Stored data entries
>>>>
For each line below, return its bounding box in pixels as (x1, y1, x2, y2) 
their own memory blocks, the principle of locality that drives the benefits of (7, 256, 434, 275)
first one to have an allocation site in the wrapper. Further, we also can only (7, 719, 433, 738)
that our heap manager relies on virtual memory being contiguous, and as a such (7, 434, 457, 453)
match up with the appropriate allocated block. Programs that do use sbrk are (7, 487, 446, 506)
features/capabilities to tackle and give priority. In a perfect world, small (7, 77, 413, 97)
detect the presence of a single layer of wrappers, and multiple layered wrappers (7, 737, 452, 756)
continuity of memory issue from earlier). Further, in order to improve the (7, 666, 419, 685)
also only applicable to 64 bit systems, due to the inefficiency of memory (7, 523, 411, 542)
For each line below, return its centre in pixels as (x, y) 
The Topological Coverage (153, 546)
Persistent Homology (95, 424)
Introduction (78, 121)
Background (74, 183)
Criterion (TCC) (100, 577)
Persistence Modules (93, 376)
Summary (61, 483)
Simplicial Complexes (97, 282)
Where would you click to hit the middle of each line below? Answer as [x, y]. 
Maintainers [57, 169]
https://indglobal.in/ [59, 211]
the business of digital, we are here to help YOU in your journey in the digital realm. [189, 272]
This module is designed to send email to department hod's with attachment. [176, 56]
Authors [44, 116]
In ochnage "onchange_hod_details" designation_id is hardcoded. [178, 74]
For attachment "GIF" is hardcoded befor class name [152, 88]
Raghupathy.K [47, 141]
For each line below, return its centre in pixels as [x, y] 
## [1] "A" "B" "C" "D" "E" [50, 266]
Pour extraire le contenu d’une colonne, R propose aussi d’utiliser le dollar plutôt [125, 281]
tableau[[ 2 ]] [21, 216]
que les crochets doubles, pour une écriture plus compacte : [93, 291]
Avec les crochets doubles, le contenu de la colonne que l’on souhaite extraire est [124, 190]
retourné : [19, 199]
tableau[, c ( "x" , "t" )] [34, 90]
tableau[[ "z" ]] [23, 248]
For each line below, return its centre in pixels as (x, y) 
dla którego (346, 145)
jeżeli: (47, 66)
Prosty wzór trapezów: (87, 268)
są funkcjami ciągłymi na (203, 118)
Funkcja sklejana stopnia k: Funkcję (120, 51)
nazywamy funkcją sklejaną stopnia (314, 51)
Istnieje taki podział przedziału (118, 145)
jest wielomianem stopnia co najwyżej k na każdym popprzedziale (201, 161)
<<<<
_Your task_
Every record must appear in the answer exactly as written.

_Result for this exercise_
For each line below, return its bounding box in pixels as (x1, y1, x2, y2) 
their own memory blocks, the principle of locality that drives the benefits of (7, 256, 434, 275)
first one to have an allocation site in the wrapper. Further, we also can only (7, 719, 433, 738)
that our heap manager relies on virtual memory being contiguous, and as a such (7, 434, 457, 453)
match up with the appropriate allocated block. Programs that do use sbrk are (7, 487, 446, 506)
features/capabilities to tackle and give priority. In a perfect world, small (7, 77, 413, 97)
detect the presence of a single layer of wrappers, and multiple layered wrappers (7, 737, 452, 756)
continuity of memory issue from earlier). Further, in order to improve the (7, 666, 419, 685)
also only applicable to 64 bit systems, due to the inefficiency of memory (7, 523, 411, 542)
For each line below, return its centre in pixels as (x, y) 
The Topological Coverage (153, 546)
Persistent Homology (95, 424)
Introduction (78, 121)
Background (74, 183)
Criterion (TCC) (100, 577)
Persistence Modules (93, 376)
Summary (61, 483)
Simplicial Complexes (97, 282)
Where would you click to hit the middle of each line below? Answer as [x, y]. 
Maintainers [57, 169]
https://indglobal.in/ [59, 211]
the business of digital, we are here to help YOU in your journey in the digital realm. [189, 272]
This module is designed to send email to department hod's with attachment. [176, 56]
Authors [44, 116]
In ochnage "onchange_hod_details" designation_id is hardcoded. [178, 74]
For attachment "GIF" is hardcoded befor class name [152, 88]
Raghupathy.K [47, 141]
For each line below, return its centre in pixels as [x, y] 
## [1] "A" "B" "C" "D" "E" [50, 266]
Pour extraire le contenu d’une colonne, R propose aussi d’utiliser le dollar plutôt [125, 281]
tableau[[ 2 ]] [21, 216]
que les crochets doubles, pour une écriture plus compacte : [93, 291]
Avec les crochets doubles, le contenu de la colonne que l’on souhaite extraire est [124, 190]
retourné : [19, 199]
tableau[, c ( "x" , "t" )] [34, 90]
tableau[[ "z" ]] [23, 248]
For each line below, return its centre in pixels as (x, y) 
dla którego (346, 145)
jeżeli: (47, 66)
Prosty wzór trapezów: (87, 268)
są funkcjami ciągłymi na (203, 118)
Funkcja sklejana stopnia k: Funkcję (120, 51)
nazywamy funkcją sklejaną stopnia (314, 51)
Istnieje taki podział przedziału (118, 145)
jest wielomianem stopnia co najwyżej k na każdym popprzedziale (201, 161)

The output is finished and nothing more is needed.